The assumptions on $M$ and the spectral theorem (or just the equality $\langle Mx,x\rangle=\langle \sqrt{M}x,\sqrt{M}x\rangle$) imply that $\langle Mx,x\rangle>0$ for any non-zero vector $x\in F$. Then the map $$h:S\to S_M,\;h:x\mapsto \frac{x}{\sqrt{\langle Mx,x\rangle}},$$ is a homeomorphism with inverse $$h^{-1}:S_M\to S,\;\;h^{-1}:y\mapsto \frac{y}{\|y\|}.$$

Acknowledgement. I would like to thank Nik Weaver for his very helpful comments, which allowed to simplify the initial answer (which infolved a powerful machinery of infinite-dimensional topology) to the present (almost) trivial form.

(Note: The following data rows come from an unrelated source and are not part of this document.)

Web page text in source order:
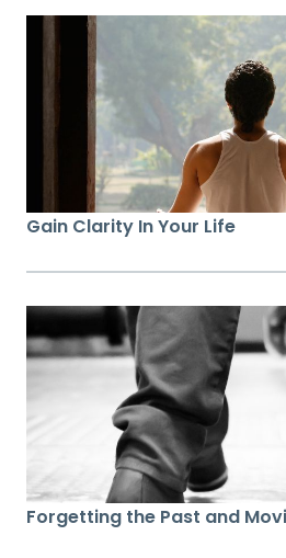
Gain Clarity In Your Life
Forgetting the Past and
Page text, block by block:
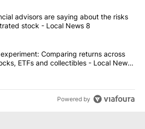
the most commented articles in the last
"What financial advisors are saying
advisors are saying about the risks
stock - Local News 8
"The $10K experiment: Comparing
Comparing returns across
ETFs and collectibles - Local News
Powered by
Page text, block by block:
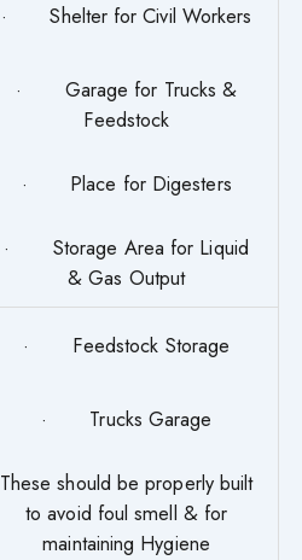
· Shelter for Civil Workers
· Garage for Trucks &
Feedstock
· Place for Digesters
· Storage Area for Liquid
& Gas Output
· Feedstock Storage
· Trucks Garage
These should be properly built
to avoid foul smell & for
maintaining Hygiene
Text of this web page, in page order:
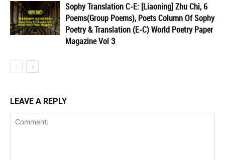
Sophy Translation C-E: [Liaoning] Zhu Chi, 6
Poems(Group Poems), Poets Column Of Sophy
Poetry & Translation (E-C) World Poetry Paper
Magazine Vol 3
LEAVE A REPLY
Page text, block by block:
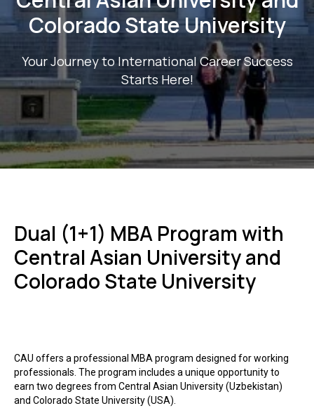
Colorado State University
Your Journey to International Career Success
Starts Here!
Dual (1+1) MBA Program with
Central Asian University and
Colorado State University
CAU offers a professional MBA program designed for working
professionals. The program includes a unique opportunity to
earn two degrees from Central Asian University (Uzbekistan)
and Colorado State University (USA).
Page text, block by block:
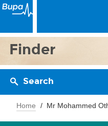
Finder
Search
Home Mr Mohammed
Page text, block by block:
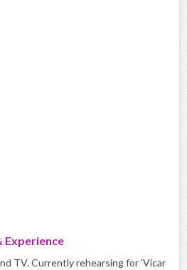
Experience
TV. Currently rehearsing for 'Vicar
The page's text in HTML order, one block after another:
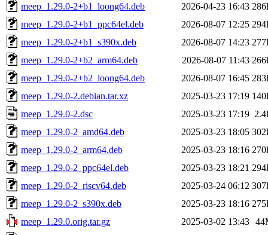
meep_1.29.0-2+b1_loong64.deb
2026-04-23 16:43
meep_1.29.0-2+b1_ppc64el.deb
2026-08-07 12:25
meep_1.29.0-2+b1_s390x.deb
2026-08-07 14:23
meep_1.29.0-2+b2_arm64.deb
2026-08-07 11:43
meep_1.29.0-2+b2_loong64.deb
2026-08-07 16:45
meep_1.29.0-2.debian.tar.xz
2025-03-23 17:19
meep_1.29.0-2.dsc
2025-03-23 17:19
meep_1.29.0-2_amd64.deb
2025-03-23 18:05
meep_1.29.0-2_arm64.deb
2025-03-23 18:16
meep_1.29.0-2_ppc64el.deb
2025-03-23 18:21
meep_1.29.0-2_riscv64.deb
2025-03-24 06:12
meep_1.29.0-2_s390x.deb
2025-03-23 18:16
meep_1.29.0.orig.tar.gz
2025-03-02 13:43
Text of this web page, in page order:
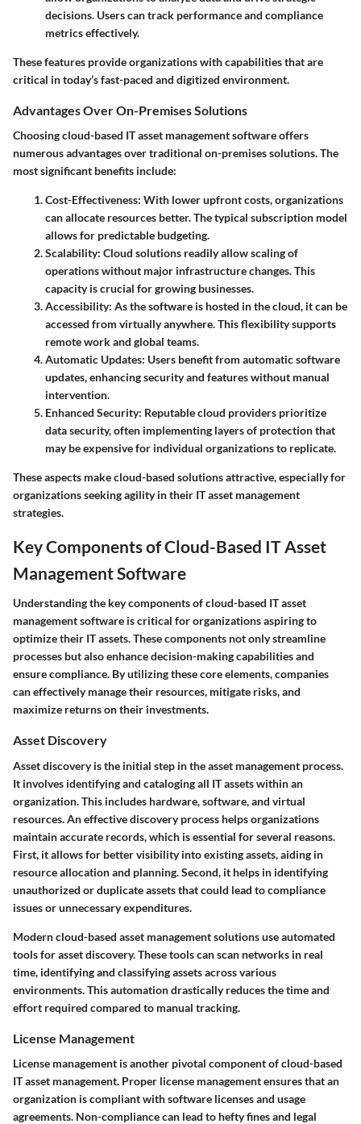
decisions. Users can track performance and compliance
metrics effectively.
These features provide organizations with capabilities that are
critical in today’s fast-paced and digitized environment.
Advantages Over On-Premises Solutions
Choosing cloud-based IT asset management software offers
numerous advantages over traditional on-premises solutions. The
most significant benefits include:
Cost-Effectiveness: With lower upfront costs, organizations
can allocate resources better. The typical subscription model
allows for predictable budgeting.
Scalability: Cloud solutions readily allow scaling of
operations without major infrastructure changes. This
capacity is crucial for growing businesses.
Accessibility: As the software is hosted in the cloud, it can be
accessed from virtually anywhere. This flexibility supports
remote work and global teams.
Automatic Updates: Users benefit from automatic software
updates, enhancing security and features without manual
intervention.
Enhanced Security: Reputable cloud providers prioritize
data security, often implementing layers of protection that
may be expensive for individual organizations to replicate.
These aspects make cloud-based solutions attractive, especially for
organizations seeking agility in their IT asset management
strategies.
Key Components of Cloud-Based IT Asset
Management Software
Understanding the key components of cloud-based IT asset
management software is critical for organizations aspiring to
optimize their IT assets. These components not only streamline
processes but also enhance decision-making capabilities and
ensure compliance. By utilizing these core elements, companies
can effectively manage their resources, mitigate risks, and
maximize returns on their investments.
Asset Discovery
Asset discovery is the initial step in the asset management process.
It involves identifying and cataloging all IT assets within an
organization. This includes hardware, software, and virtual
resources. An effective discovery process helps organizations
maintain accurate records, which is essential for several reasons.
First, it allows for better visibility into existing assets, aiding in
resource allocation and planning. Second, it helps in identifying
unauthorized or duplicate assets that could lead to compliance
issues or unnecessary expenditures.
Modern cloud-based asset management solutions use automated
tools for asset discovery. These tools can scan networks in real
time, identifying and classifying assets across various
environments. This automation drastically reduces the time and
effort required compared to manual tracking.
License Management
License management is another pivotal component of cloud-based
IT asset management. Proper license management ensures that an
organization is compliant with software licenses and usage
agreements. Non-compliance can lead to hefty fines and legal

Added after comments of @MathUsers: For a positive (but not necessarily injective) opeartor $M$ on a Hilbert space $F$ the set $S_M:=\{x\in F:\langle Mx,x\rangle=1\}$ is homeomorphic to the product of the sphere in a Hilbert space and a Hilbert space (of suitable dimensions). This can be shown as follows.

Using the Spectral Theorem, show that the Hilbert space $F$ admits an orthogonal projector $P:F\to Y$ onto its subspace $Y\subset F$ such that $M=M\circ P=P\circ M$ and $\langle My,y\rangle>0$ for every $y\in Y\setminus\{0\}$. Write $F$ as the orthogonal sum $F=X\oplus Y$ where $X=P^{-1}(0)$ is the kernel of the projector $P$. Let $S_Y=\{y\in Y:\|y\|=1\}$ be the unit sphere in the Hilbert space $Y$.

Theorem. The space $S_M:=\{x\in F:\langle Mx,x\rangle=1\}$ is homeomorphic to $X\times S_Y$.

Proof. The map $$h:X\times S_Y\to S_M,\;\;h:(x,y)\mapsto x+\frac{y}{\sqrt{\langle My,y\rangle}}$$is a homeomorphism with the inverse $$h^{-1}:z\mapsto (z-Pz,\tfrac{Pz}{\|Pz\|}).$$

Corollary. The space $S_M$ is homeomorphic to the unit sphere $S$ in $F$ if and only if the positive opeartor $M$ has infinite-dimensional range.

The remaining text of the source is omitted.